▶ **WHAT THE EXERCISE ASKS**:
All lines in the records that carry the string "efficiency" are to be shown.

▶ **PROVIDED ENTRIES**:
────────────────────────────────────────

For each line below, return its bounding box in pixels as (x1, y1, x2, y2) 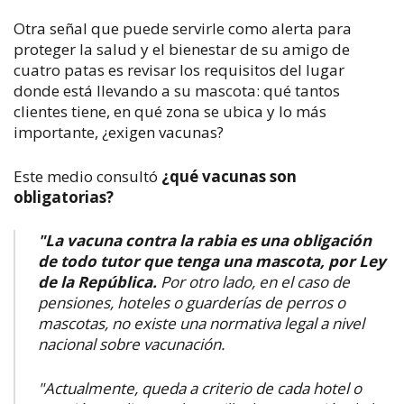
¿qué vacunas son (158, 165, 297, 187)
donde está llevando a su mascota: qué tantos (14, 80, 340, 102)
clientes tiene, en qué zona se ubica (14, 101, 263, 123)
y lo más (263, 101, 326, 123)
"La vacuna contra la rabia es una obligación (38, 230, 372, 252)
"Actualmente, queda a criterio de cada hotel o (38, 377, 362, 399)
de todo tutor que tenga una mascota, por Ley (38, 251, 386, 272)
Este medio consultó (14, 165, 158, 187)
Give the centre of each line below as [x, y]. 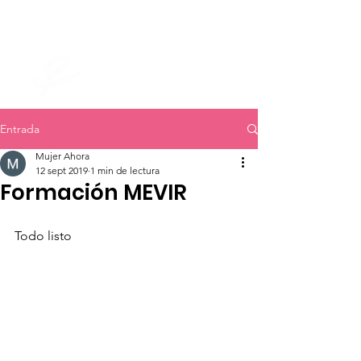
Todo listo [43, 236]
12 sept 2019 [62, 170]
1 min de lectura [125, 170]
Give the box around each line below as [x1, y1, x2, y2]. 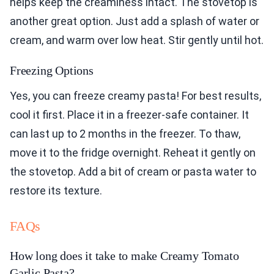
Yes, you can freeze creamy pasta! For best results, [10, 89, 261, 103]
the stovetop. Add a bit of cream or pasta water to [10, 165, 256, 179]
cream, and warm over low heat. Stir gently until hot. [10, 34, 264, 47]
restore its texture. [10, 184, 102, 198]
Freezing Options [10, 64, 94, 78]
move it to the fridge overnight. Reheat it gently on [10, 146, 256, 160]
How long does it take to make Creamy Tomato [10, 249, 239, 263]
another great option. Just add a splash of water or [10, 15, 259, 28]
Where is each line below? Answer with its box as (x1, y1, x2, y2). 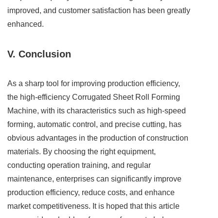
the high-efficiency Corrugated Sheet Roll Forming (7, 93, 180, 102)
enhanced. (7, 20, 44, 29)
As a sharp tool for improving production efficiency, (7, 79, 180, 88)
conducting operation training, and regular (7, 161, 151, 170)
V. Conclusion (7, 49, 71, 60)
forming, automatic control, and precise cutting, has (7, 120, 182, 129)
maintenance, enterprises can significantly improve (7, 175, 182, 183)
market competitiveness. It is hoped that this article (7, 202, 180, 211)
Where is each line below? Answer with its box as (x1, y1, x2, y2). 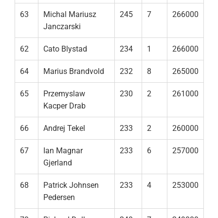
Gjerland (43, 158, 72, 168)
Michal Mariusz (43, 10, 96, 19)
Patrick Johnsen (43, 181, 99, 190)
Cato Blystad (43, 44, 87, 54)
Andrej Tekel (43, 124, 85, 133)
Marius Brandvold (43, 67, 104, 76)
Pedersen (43, 193, 75, 202)
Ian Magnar (43, 146, 83, 156)

────────────────────────────────────────

▶ **WRITTEN ANSWER**:
the high-efficiency Corrugated Sheet Roll Forming (7, 93, 180, 102)
As a sharp tool for improving production efficiency, (7, 79, 180, 88)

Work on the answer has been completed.